Recorded data
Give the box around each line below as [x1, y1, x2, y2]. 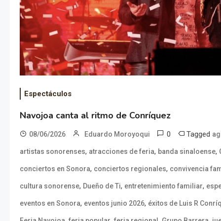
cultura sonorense [20, 182, 79, 190]
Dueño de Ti [83, 182, 121, 190]
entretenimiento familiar [124, 182, 203, 190]
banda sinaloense [158, 147, 216, 155]
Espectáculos [24, 89, 72, 98]
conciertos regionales [94, 164, 166, 173]
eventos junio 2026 [84, 199, 145, 207]
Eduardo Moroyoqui [84, 130, 150, 138]
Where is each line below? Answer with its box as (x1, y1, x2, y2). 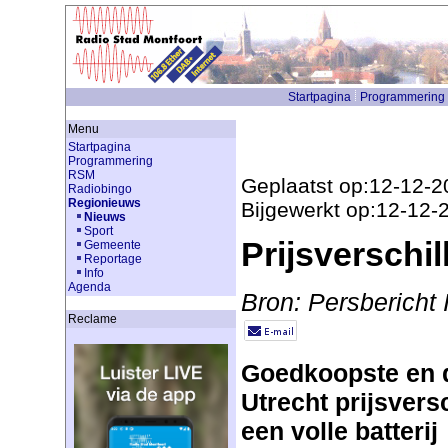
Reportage (83, 252, 142, 266)
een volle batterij (240, 416, 438, 445)
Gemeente (83, 238, 141, 252)
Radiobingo (67, 182, 132, 196)
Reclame (67, 312, 117, 326)
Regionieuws (67, 196, 141, 210)
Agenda (67, 280, 111, 294)
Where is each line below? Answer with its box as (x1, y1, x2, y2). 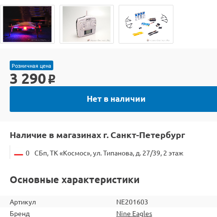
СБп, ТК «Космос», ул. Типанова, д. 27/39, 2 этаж (34, 148, 184, 157)
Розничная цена (12, 61, 51, 69)
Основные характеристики (10, 172, 139, 186)
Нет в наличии (87, 93, 146, 104)
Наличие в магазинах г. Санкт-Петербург (10, 128, 185, 140)
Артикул (10, 197, 36, 206)
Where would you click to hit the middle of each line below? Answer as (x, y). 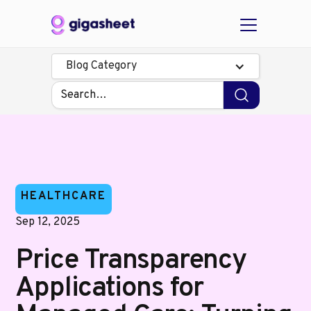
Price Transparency (131, 261)
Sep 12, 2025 (48, 222)
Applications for (110, 289)
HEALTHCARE (64, 196)
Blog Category (101, 66)
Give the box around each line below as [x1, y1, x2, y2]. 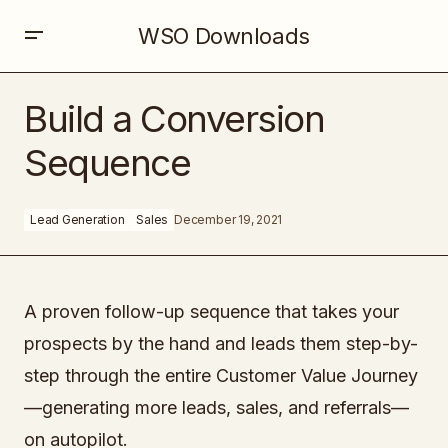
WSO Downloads [138, 22, 310, 49]
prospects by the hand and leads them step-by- [24, 333, 418, 354]
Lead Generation [30, 212, 125, 227]
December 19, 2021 [174, 212, 283, 227]
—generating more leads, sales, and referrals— [24, 397, 409, 418]
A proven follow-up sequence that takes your [24, 301, 399, 322]
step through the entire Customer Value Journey [24, 365, 418, 386]
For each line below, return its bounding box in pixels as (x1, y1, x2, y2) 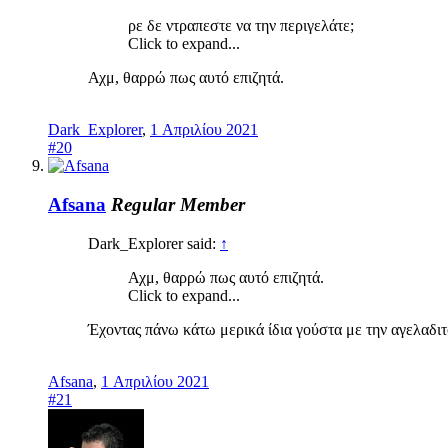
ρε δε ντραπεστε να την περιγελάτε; (128, 17, 354, 35)
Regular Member (111, 194, 245, 216)
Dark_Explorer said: (88, 234, 220, 252)
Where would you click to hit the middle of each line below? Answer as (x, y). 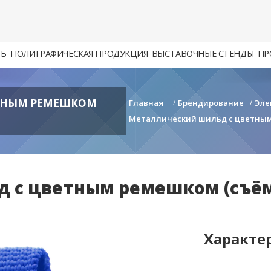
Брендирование (211, 103)
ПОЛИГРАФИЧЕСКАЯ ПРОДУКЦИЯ (79, 54)
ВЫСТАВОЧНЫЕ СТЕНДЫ (203, 54)
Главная (146, 103)
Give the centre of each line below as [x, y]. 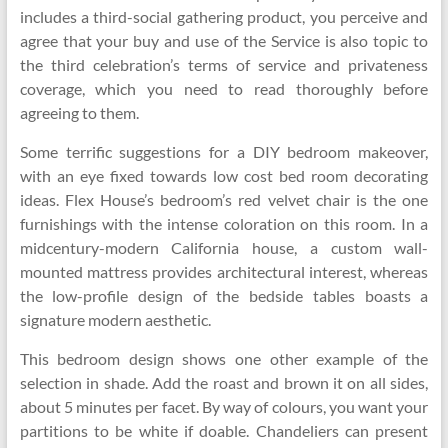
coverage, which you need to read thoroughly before [224, 88]
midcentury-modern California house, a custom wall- [224, 247]
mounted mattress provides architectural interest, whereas [224, 271]
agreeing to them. [79, 112]
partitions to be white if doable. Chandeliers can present [224, 430]
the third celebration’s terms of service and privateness [224, 64]
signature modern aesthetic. [115, 319]
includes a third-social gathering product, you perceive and [224, 16]
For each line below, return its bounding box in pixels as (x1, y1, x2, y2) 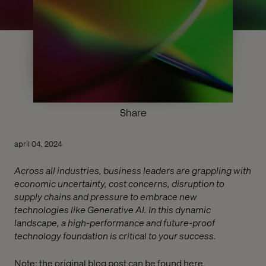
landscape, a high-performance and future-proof (14, 216, 215, 229)
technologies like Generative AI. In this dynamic (14, 202, 211, 216)
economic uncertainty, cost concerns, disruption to (14, 176, 224, 189)
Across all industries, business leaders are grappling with (14, 163, 251, 176)
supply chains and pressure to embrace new (14, 189, 197, 202)
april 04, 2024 (14, 138, 62, 148)
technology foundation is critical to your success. (14, 229, 216, 242)
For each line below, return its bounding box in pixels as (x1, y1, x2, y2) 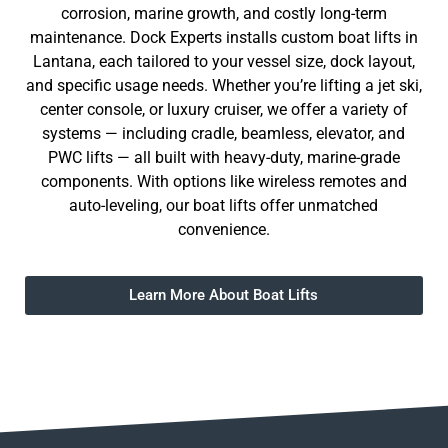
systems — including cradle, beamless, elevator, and (42, 123, 406, 143)
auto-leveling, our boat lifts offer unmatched (69, 195, 379, 215)
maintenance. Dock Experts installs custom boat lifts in (29, 27, 418, 47)
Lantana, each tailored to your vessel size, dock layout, (32, 51, 415, 71)
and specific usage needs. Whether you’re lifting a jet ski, (25, 75, 422, 95)
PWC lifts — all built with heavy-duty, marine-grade (47, 147, 400, 167)
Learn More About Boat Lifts (129, 286, 319, 304)
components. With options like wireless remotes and (40, 171, 407, 191)
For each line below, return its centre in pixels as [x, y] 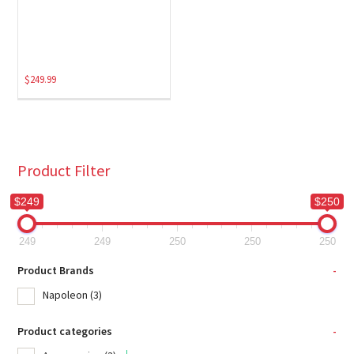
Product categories [65, 331]
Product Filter [64, 170]
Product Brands [56, 271]
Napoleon [66, 295]
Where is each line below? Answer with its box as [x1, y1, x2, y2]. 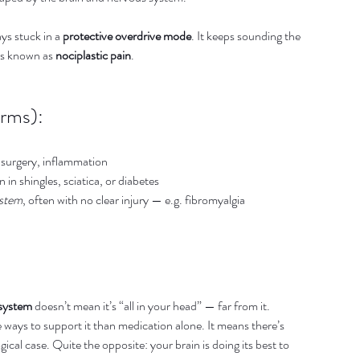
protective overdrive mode [63, 27, 191, 45]
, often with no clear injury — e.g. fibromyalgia [22, 190, 245, 209]
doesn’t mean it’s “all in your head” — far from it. [32, 297, 270, 315]
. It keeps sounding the [191, 27, 303, 45]
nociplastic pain [55, 46, 131, 64]
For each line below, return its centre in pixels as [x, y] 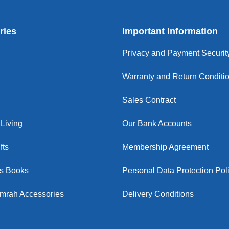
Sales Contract [149, 100]
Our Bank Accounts [157, 123]
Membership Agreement [165, 147]
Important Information [170, 31]
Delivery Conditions [158, 194]
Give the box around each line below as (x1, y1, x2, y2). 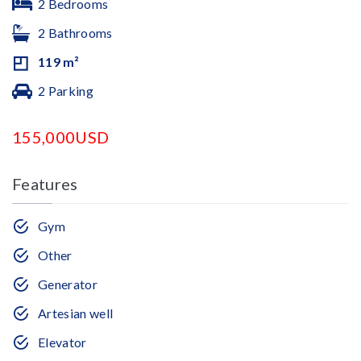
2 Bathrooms (38, 25, 113, 40)
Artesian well (38, 305, 114, 321)
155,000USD (12, 127, 110, 147)
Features (12, 174, 78, 193)
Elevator (38, 334, 87, 350)
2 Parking (38, 83, 93, 98)
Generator (38, 276, 98, 292)
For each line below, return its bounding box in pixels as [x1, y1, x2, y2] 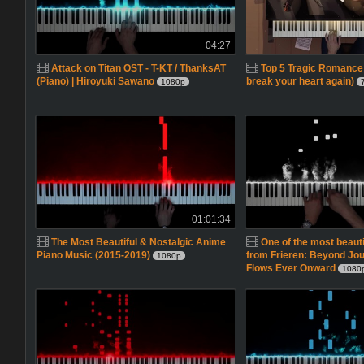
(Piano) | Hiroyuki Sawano [37, 76, 155, 87]
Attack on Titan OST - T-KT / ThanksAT [51, 63, 227, 74]
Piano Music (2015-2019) [37, 249, 151, 261]
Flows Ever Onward [245, 262, 336, 274]
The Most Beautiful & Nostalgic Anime [51, 236, 227, 248]
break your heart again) [245, 76, 354, 87]
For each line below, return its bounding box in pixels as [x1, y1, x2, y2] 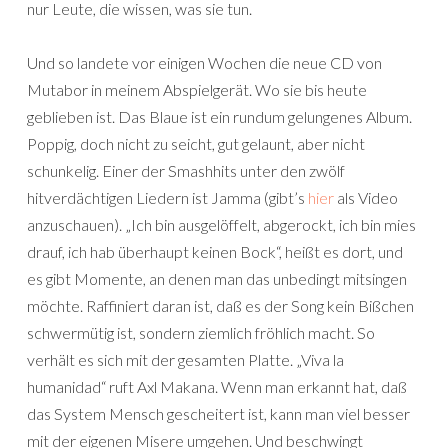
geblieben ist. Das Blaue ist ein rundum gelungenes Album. [27, 107, 412, 126]
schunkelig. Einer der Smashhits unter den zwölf [27, 161, 345, 180]
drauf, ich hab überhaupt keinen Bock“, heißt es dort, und [27, 242, 403, 261]
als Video [334, 188, 398, 207]
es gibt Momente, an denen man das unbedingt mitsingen [27, 269, 407, 288]
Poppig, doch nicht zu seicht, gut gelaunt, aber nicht [27, 134, 365, 153]
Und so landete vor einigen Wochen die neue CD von [27, 53, 382, 72]
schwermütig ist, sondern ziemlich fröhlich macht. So [27, 323, 375, 342]
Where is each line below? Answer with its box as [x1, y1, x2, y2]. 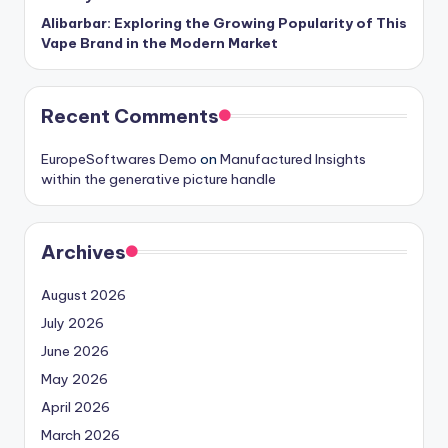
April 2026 [41, 398, 110, 417]
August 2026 [41, 286, 126, 305]
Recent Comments [41, 104, 219, 129]
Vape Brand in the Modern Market [41, 34, 278, 53]
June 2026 [41, 342, 109, 361]
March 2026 [41, 426, 120, 445]
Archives [41, 240, 126, 265]
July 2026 [41, 314, 104, 333]
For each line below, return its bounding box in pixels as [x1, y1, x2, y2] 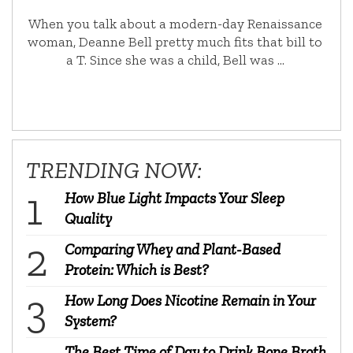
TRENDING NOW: [26, 155, 202, 184]
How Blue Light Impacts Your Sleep [65, 188, 284, 207]
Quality [65, 208, 112, 228]
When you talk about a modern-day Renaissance [28, 14, 322, 32]
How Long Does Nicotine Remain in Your [65, 290, 316, 310]
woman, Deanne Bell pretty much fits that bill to [28, 32, 323, 50]
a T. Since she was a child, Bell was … [65, 50, 284, 69]
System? [65, 310, 117, 330]
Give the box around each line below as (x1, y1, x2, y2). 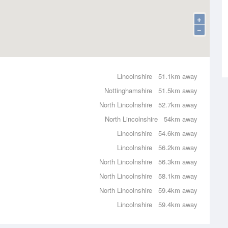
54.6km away (158, 128, 197, 138)
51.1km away (158, 71, 197, 81)
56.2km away (158, 142, 197, 152)
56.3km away (158, 157, 197, 166)
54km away (164, 114, 197, 124)
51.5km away (158, 85, 197, 95)
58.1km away (158, 171, 197, 181)
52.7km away (158, 100, 197, 109)
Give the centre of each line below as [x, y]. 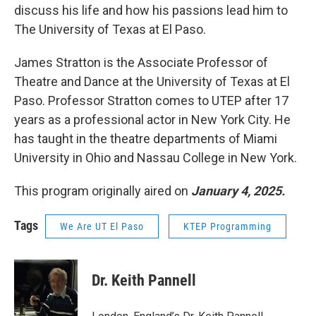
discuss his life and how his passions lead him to [151, 11]
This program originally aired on [103, 191]
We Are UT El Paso [102, 227]
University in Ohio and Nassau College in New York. [156, 158]
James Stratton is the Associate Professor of [141, 63]
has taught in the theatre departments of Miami [146, 139]
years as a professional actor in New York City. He [152, 120]
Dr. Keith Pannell [144, 281]
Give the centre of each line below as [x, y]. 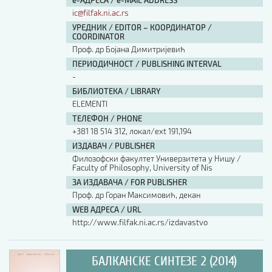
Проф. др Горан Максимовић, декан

Directions:
Using the data above, set down each line from the line with "52.7km away (158, 100, 197, 109)" to the line with "James Stratton is" exactly, both ends included, and leave the pictures behind. Nothing else belongs.

Response area:
52.7km away (158, 100, 197, 109)
Give the centre of each line below as [x, y]. 
discuss his life and how his passions lead him to [151, 11]
This program originally aired on [103, 191]
We Are UT El Paso [102, 227]
University in Ohio and Nassau College in New York. [156, 158]
James Stratton is the Associate Professor of [141, 63]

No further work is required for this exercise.